E’ quindi chiaro che Giorgio Gori sta puntando a rappresentare sé stesso più come l’erede che come l’antagonista di Maroni. Agli elettori lombardi, che sembrano propensi a confermare l’amministrazione uscente, Gori promette di proseguirne l’opera con l’efficienza dell’imprenditore e il pragmatismo del sindaco: un pragmatismo che, purtroppo, noi bergamaschi conosciamo bene e che ci ha causato più di una delusione.
Eravamo orgogliosi del nostro Primo Cittadino e delle sue idee sulla partecipazione e sulla mobilità sostenibile ma, a fianco di alcune iniziative ed esperienze positive, abbiamo dovuto prendere atto della scelta di riavviare la costruzione di un contestato parcheggio multipiano entro le mura di Città Alta, compiuta dall’amministrazione senza un vero confronto con il numeroso comitato che ad essa si oppone, con la giustificazione che bloccarla sarebbe troppo costoso (opinione non condivisa dal comitato). Anche la promessa dell’allora candidato sindaco Gori di ridurre l’inquinamento acustico causato dal traffico aereo dell’ hub di Orio al Serio nelle zone limitrofe si è trasformata in una “redistribuzione” del problema su un’area più vasta, con l’escamotage di nuove rotte di decollo e di atterraggio, ma senza mettere un freno alla crescita vertiginosa dell’attività dell’aeroporto.
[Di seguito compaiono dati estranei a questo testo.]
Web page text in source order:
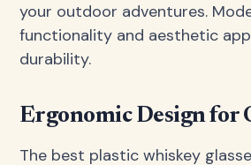
your outdoor adventures.
functionality and aesthetic
durability.
Ergonomic Design for
The best plastic whiskey
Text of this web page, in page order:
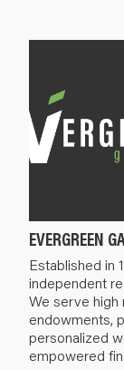
EVERGREEN
Established in
independent
We serve high
endowments,
personalized
empowered
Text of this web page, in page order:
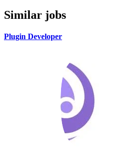
Similar jobs
Plugin Developer
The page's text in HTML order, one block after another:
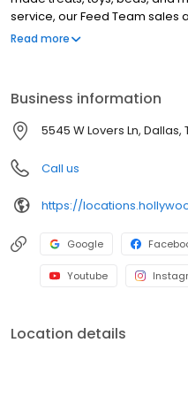
service, our Feed Team sales
of training from veterinarians,
furry family members to come
different breed of pet supply
Read more
Business information
5545 W Lovers Ln, Dallas,
Call us
Google
Youtube
Location details
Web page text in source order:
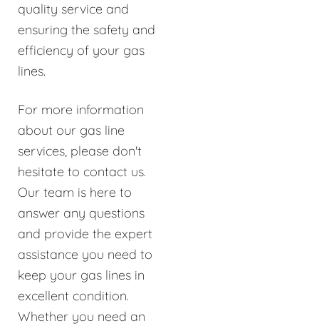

La logica che mette le esigenze dello sviluppo economico al di sopra della tutela del territorio e del benessere dei cittadini è la stessa che ha ispirato decenni di governo di destra della Lombardia, con un record di consumo del suolo e un deficit di iniziative per contenere l’inquinamento atmosferico: ecco perché l’esperienza amministrativa di Gori non lascia sperare in una vera svolta rispetto ai suoi predecessori, ma al massimo in un cambiamento di stile (niente più camicie fiorate o scritte sul Pirellone, insomma).
Si poteva senza dubbio fare meglio che riproporre i consueti sermoncini sulla produttività lombarda da assecondare, sull’autonomia da rivendicare o sulla sussidiarietà da valorizzare: li abbiamo già ascoltati per parecchi anni ed è probabile che li ascolteremo anche dalle labbra del/la candidato/a della destra (Maroni o Gelmini che sia). Da Giorgio Gori avrei voluto qualcosa in più e di ben diverso; ma ormai, purtroppo, sembra davvero troppo tardi.